■ **EXERCISE GOAL**: Below is some data. Retype exactly the lines starting at the one with "organism. Here we" and ending at the one with "input read sequences".

(Recorded data)
┄┄┄┄┄┄

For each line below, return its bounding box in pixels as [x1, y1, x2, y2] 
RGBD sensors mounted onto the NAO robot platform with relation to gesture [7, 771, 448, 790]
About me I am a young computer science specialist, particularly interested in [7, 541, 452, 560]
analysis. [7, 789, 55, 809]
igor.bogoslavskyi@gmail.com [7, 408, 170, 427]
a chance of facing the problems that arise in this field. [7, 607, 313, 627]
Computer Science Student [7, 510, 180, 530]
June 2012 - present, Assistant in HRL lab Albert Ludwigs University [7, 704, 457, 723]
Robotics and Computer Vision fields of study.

┄┄┄┄┄┄

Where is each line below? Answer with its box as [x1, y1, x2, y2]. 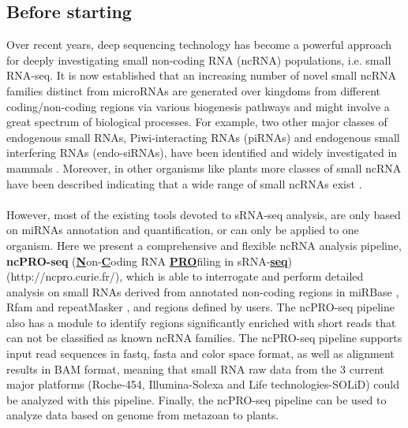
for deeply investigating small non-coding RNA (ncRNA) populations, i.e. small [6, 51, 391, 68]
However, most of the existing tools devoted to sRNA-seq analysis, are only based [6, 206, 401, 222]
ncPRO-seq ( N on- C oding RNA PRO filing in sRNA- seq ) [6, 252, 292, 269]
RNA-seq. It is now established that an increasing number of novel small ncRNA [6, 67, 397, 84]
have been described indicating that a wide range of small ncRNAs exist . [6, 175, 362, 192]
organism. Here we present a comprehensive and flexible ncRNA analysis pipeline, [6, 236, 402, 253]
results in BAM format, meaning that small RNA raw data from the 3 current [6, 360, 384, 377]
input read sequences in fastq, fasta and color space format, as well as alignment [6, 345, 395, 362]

┄┄┄┄┄┄

■ **SOLVED PROBLEM**:
organism. Here we present a comprehensive and flexible ncRNA analysis pipeline, [6, 236, 402, 253]
results in BAM format, meaning that small RNA raw data from the 3 current [6, 360, 384, 377]
input read sequences in fastq, fasta and color space format, as well as alignment [6, 345, 395, 362]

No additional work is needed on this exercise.